Yes, it seems like np.clip is a lot slower on pandas.Series than on numpy.ndarrays. That’s correct but it’s actually (at least asymptotically) not that bad. 8000 elements is still in the regime where constant factors are major contributors in the runtime. I think this is a very important aspect to the question, so I’m visualizing this (borrowing from another answer):

# Setup

import pandas as pd
import numpy as np

def on_series(s):
    return np.clip(s, a_min=None, a_max=1)
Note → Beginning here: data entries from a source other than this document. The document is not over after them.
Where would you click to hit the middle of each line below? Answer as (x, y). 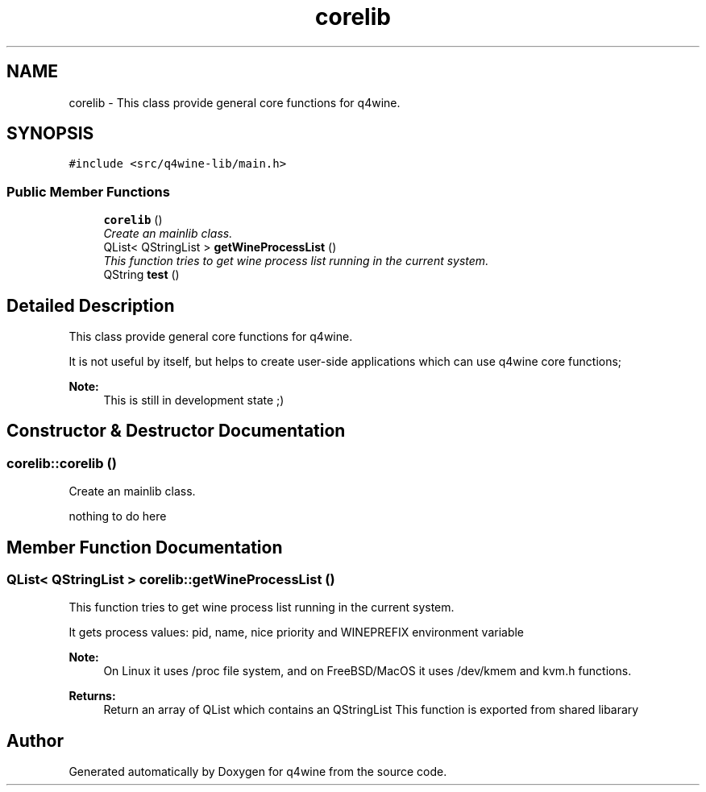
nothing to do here (118, 516)
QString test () (141, 275)
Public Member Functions (88, 191)
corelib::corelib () (62, 463)
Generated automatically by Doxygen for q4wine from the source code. (258, 772)
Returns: (92, 696)
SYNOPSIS (50, 134)
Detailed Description (91, 305)
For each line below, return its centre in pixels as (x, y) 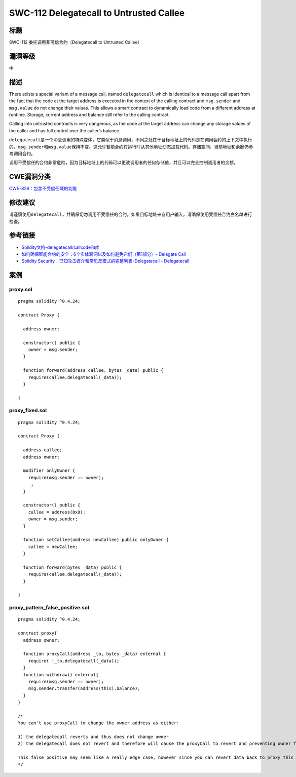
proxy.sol (21, 290)
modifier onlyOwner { (49, 471)
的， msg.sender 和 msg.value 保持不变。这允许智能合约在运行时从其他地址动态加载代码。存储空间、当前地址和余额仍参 (131, 147)
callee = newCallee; (53, 546)
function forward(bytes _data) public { (73, 567)
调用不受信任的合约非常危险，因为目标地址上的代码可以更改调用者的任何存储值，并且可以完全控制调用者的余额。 (124, 162)
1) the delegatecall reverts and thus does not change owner (93, 737)
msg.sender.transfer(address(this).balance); (84, 688)
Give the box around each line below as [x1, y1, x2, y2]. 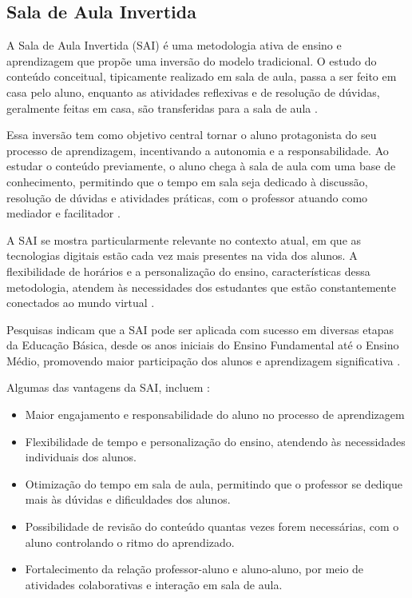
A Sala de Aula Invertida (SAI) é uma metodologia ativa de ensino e [6, 37, 342, 54]
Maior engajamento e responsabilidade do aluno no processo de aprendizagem [25, 406, 405, 423]
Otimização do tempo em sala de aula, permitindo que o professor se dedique [25, 475, 402, 492]
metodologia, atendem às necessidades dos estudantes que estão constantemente [6, 278, 396, 295]
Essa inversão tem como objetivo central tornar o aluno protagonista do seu [6, 126, 377, 143]
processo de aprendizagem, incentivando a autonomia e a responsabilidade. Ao [6, 142, 389, 158]
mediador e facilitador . [6, 205, 121, 221]
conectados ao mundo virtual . [6, 294, 155, 311]
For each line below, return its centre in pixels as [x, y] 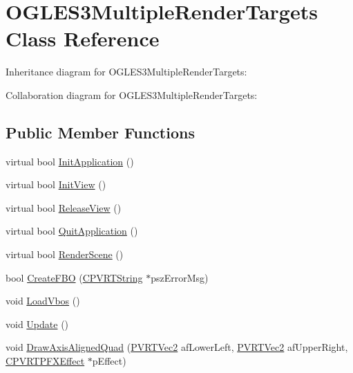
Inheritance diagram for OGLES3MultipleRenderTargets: [126, 72]
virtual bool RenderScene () [65, 254]
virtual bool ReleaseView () [64, 207]
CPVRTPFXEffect [45, 361]
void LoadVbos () [43, 301]
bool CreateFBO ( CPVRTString [74, 277]
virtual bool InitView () [56, 184]
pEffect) [109, 361]
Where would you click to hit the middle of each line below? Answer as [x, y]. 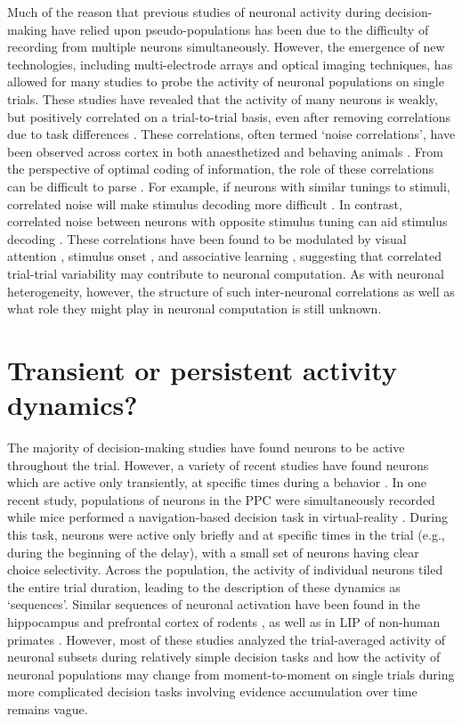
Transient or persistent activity [202, 369]
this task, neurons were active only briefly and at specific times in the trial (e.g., [226, 534]
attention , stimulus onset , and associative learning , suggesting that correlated [224, 256]
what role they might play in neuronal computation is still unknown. [195, 309]
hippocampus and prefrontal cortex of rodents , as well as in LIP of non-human [224, 621]
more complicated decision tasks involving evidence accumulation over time [212, 691]
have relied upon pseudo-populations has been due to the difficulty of [240, 29]
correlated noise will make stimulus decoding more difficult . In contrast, [205, 203]

def on_values_of_series(s):
    return np.clip(s.values, a_min=None, a_max=1)

# Timing setup
timings = {on_series: [], on_values_of_series: []}
sizes = [2**i for i in range(1, 26, 2)]

# Timing
for size in sizes:
    func_input = pd.Series(np.random.randint(0, 30, size=size))
    for func in timings:
        res = %timeit -o func(func_input)
        timings[func].append(res)

%matplotlib notebook

import matplotlib.pyplot as plt
import numpy as np

fig, (ax1, ax2) = plt.subplots(1, 2)

for func in timings:
    ax1.plot(sizes, 
             [time.best for time in timings[func]], 
             label=str(func.__name__))
ax1.set_xscale('log')
ax1.set_yscale('log')
ax1.set_xlabel('size')
ax1.set_ylabel('time [seconds]')
ax1.grid(which='both')
ax1.legend()

baseline = on_values_of_series # choose one function as baseline
for func in timings:
    ax2.plot(sizes, 
             [time.best / ref.best for time, ref in zip(timings[func], timings[baseline])], 
             label=str(func.__name__))
ax2.set_yscale('log')
ax2.set_xscale('log')
ax2.set_xlabel('size')
ax2.set_ylabel('time relative to {}'.format(baseline.__name__))
ax2.grid(which='both')
ax2.legend()

plt.tight_layout()

enter image description here

It’s a log-log plot because I think this shows the important features more clearly. For example it shows that np.clip on a numpy.ndarray is faster but it also has a much smaller constant factor in that case. The difference for large arrays is only ~3! That’s still a big difference but way less than the difference on small arrays.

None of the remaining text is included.